Smoke and mirrors in Kibra poll and future of Handshake

What you need to know:

  • Why Uhuru risked all that turmoil remains to be explained. He could simply have refused to meet Mariga and pose as being above the fray.

  • Ominously for Uhuru’s loyalists, the uncertain situation at Jubilee headquarters remains as it is even as party elections are due in March next year.

Smoke and mirrors? Make-believe? Window dressing? These expressions are roughly synonymous. Their meaning? When what you think you are seeing turns out to be an illusion. Or is intended to create subtle confusion and deception.

ECSTATIC REACTIONS

Here is President Uhuru Kenyatta granting a photo-opportunity to McDonald Mariga on the steps of State House while putting a Jubilee cap on the footballer and effectively endorsing him as the party’s candidate for the Kibra by-election. The photo-op generates ecstatic reactions from Tanga Tanga’s online brigades.

Already, word has circulated that a group of Tanga Tanga MPs who accompanied Mariga had sought to present the candidate to the President earlier in the day but were turned back at State House’s gates. Information has it that it took the personal intervention of DP William Ruto to have Uhuru relent and meet the group.

Barely twenty-four hours later, the leader of Kieleweke, Nominated Jubilee MP Maina Kamanda, turns up at Raila Odinga’s private office at Upper Hill in Nairobi where the two huddle together in private for nearly two hours. Afterwards, they emerge to face the media whereby Kamanda explains he has come in his “personal capacity” to endorse ODM’s Kibra candidate Imran Okoth, who Kamanda describes as the ‘Handshake candidate’. There are “so many other [Jubilee] MPs” ready to line up to support Okoth, Kamanda assures the press. When Kamanda departs, confidential reports that he went to touch base with a senior civil servant who Tanga Tanga loathe with a passion only adds to the frenzy.

MISINFORMED NARRATIVE

Was Kamanda meeting Baba strictly as a solo move by a renegade Kieleweke MP? That was the misinformed narrative. The key question is, would Kamanda, an Uhuru ultra-loyalist, play this gambit without a clear nod from State House? We’ll soon have the opportunity to hear from the horse’s own mouth.

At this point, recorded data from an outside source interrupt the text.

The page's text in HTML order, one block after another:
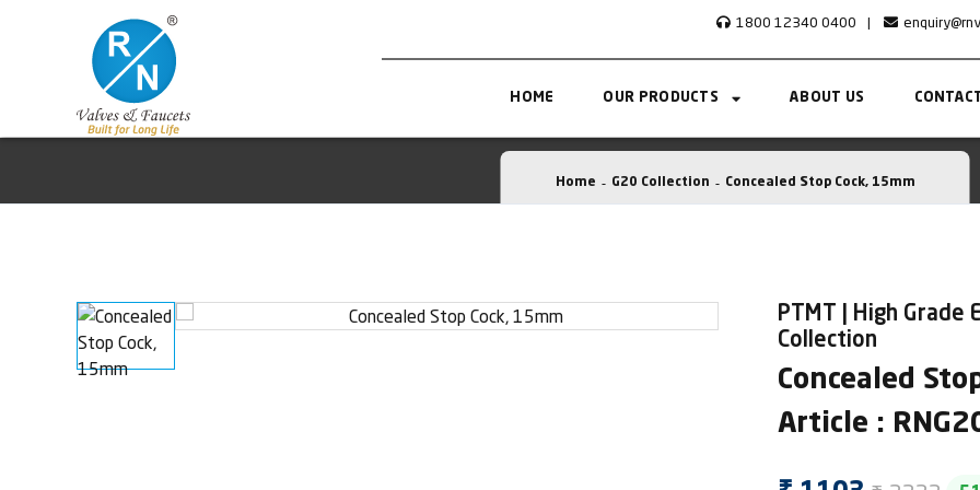
1800 12340 0400 |
HOME OUR PRODUCTS ABOUT US
Home G20 Collection Concealed Stop Cock, 15mm
PTMT | High Grade
Collection
Concealed
Article :

Reportedly, Kamanda is lined up as the star guest at a talk-show next Wednesday. 

The messaging from both Jubilee and ODM is that the Kibra contest will in no way endanger the ‘Handshake’ between Uhuru and Raila. Thinking about it, actually, it would be quite odd for Uhuru to want a by-election to wreck it.

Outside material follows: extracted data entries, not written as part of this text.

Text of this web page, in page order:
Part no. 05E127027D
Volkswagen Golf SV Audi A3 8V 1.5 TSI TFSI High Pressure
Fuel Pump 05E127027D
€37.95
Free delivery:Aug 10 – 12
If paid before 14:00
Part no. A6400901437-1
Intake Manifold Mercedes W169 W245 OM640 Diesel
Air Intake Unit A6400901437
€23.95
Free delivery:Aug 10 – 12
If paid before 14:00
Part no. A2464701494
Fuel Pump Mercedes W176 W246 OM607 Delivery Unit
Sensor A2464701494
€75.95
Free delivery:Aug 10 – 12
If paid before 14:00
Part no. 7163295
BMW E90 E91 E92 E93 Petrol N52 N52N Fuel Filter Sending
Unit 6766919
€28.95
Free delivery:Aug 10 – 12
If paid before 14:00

I would expect Raila to also have the same opinion. I am afraid the excited Tanga Tanga warriors who sense an opportunity to overturn this ‘Handshake’ are at the same level of comprehension, in this instance, as Embakasi East MP Babu Owino, who in his case went on social media to angrily vent his spleen against Uhuru’s endorsement of Mariga.

FATALLY DESTABLISED

He complained that it imperilled the ‘Handshake.’ As campaigns go, expect plenty of heated rhetoric as the Kibra contest catches fire. However, chances of any venom being allowed by the principals to poison their ‘Handshake’ tango are slim.

Two things happened the instant the news broke of Uhuru’s encounter with Mariga. There was uproar in Kieleweke ranks, where Uhuru was felt to have betrayed them. Within ODM, there was complete shock.

The danger of the ‘Handshake’ getting fatally destabilised looked quite real. Raila’s concern, I am told, was not that Uhuru had thrown him under the bus. His worry was how his followers, especially in Kibra, would react. From the other side, a top-level decision was made to immediately send Kamanda, being the face of Kieleweke, to meet Raila and show solidarity with the media.

REAL HAND

Why Uhuru risked all that turmoil remains to be explained. He could simply have refused to meet Mariga and pose as being above the fray. But issues in the Jubilee party are not as they seem. Some in Kieleweke are not sure the President is in control of the party anymore. Initially, Uhuru’s pointman at the party headquarters, Secretary-General Raphael Tuju, had stated categorically that Jubilee would not be fielding a candidate for the Kibra by-election. Then things changed inexplicably when a list of aspirants materialised and was forwarded to the IEBC. Then interviews were conducted and Mariga was picked. Ominously for Uhuru’s loyalists, the uncertain situation at Jubilee headquarters remains as it is even as party elections are due in March next year.

Let me avoid speculation on what Uhuru is likely to do next. He can be dodgy and unpredictable, like the Mariga affair has demonstrated. Still, the proof of the pudding is in the eating. I will believe Uhuru’s heart is in the Kibra race when he comes out in the open to campaign for Mariga in the constituency. I want to see if his operatives will move resources and money into that campaign in a way that voters can see.  Or if this largesse will be directed, covertly through proxy, to candidate Okoth instead. In other words, let’s wait and see if Uhuru will show his real hand beyond Wednesday’s photo-op.